Eukaryotic Transcription

• Archaeal and Eukaryotic RNA polymerases are similar and more complex than those of Bacteria.

• Archaea has one RNA polymerase.

  • Eukaryotes have three.

• Archeal polymerase resembles eukaryotic RNA polymerase II - includes 11-13 subunits based on species.

• Archaeal and eukaryotic promoters have important recognition sequences.

• Most important is the 6-8 base-pair "TATA" box, 18-27 nucleotides upstream from the transcriptional start site.

• The TATA box is recognized by the TATA-binding protein (TBP).
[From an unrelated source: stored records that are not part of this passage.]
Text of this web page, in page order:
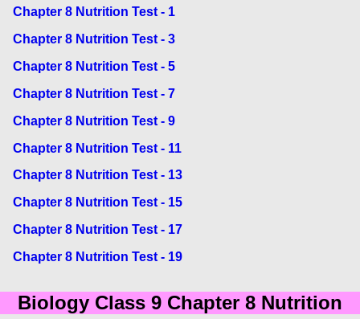
Chapter 8 Nutrition Test - 1
Chapter 8 Nutrition Test - 3
Chapter 8 Nutrition Test - 5
Chapter 8 Nutrition Test - 7
Chapter 8 Nutrition Test - 9
Chapter 8 Nutrition Test - 11
Chapter 8 Nutrition Test - 13
Chapter 8 Nutrition Test - 15
Chapter 8 Nutrition Test - 17
Chapter 8 Nutrition Test - 19
Biology Class 9 Chapter 8 Nutrition

  • Archaeal recognition also has B recognition element (BRE) which are followed by archaeal Transcription factor B(TFB).

• There should be a specific initiator element at the start of transcription.

• After the TBP binds to the TATA box - TFB binds to the BRE to have RNA polymerase initiate transcription.

• This Process is similar in eukaryotes however they need additional transcription factors for transcription.

• Transcription termination in Archaea and Eukaryotes

• Some Archaeal genes have inverted repeats with an AT-rich sequence. One includes repeats of thymines.

• Termination in eukaryotes depends on RNA polymerase with the need for a termination factor protein.

RNA Processing - Eukaryotes & Archaea

• Eukaryotes have many genes.
  • Two coding and non coding regions. Coding sequences are exons and noncoding are introns.
  • RNA must process in mature RNAs so that translation can take place.
  • Primary transcript occurs when introns are removed.
  • Mature mRNA occurs when only exons are present within.

RNA Processing - Splicing

• Introns are removed in spliced. Exons are joined in this process.
• Process happens in the nucleus
  • The process has to have both RNA and protein by the spliceosome.
• Primary transcripts in spliceosomes remove introns.
  • Mature mRNA has contiguous protein by linking flanking exons to one another.

Further RNA Processing

• Intervening sequences are rare but archaeal includes tRNA and has introns.
  • archaeal introns need to be removed after transcription to generate mature tRNA or rRNA.
• Their processing is catalzyed with a special ribosome but not the spliceosome.
• In eukarya, two processing steps take place within the nucleus before splicing
  • Capping is complete once transcription is done.
    • Capping creates a methylated guanine nucleotide at the 5'-phosphate end.
• Orientation is then converted reverse relative to to the rest.
• A poladenylation
  • trimming has a 3' end
  • poly(A) stabilizes mRNA from nuclease attack
    • mRNA have to be removed bfore degradation.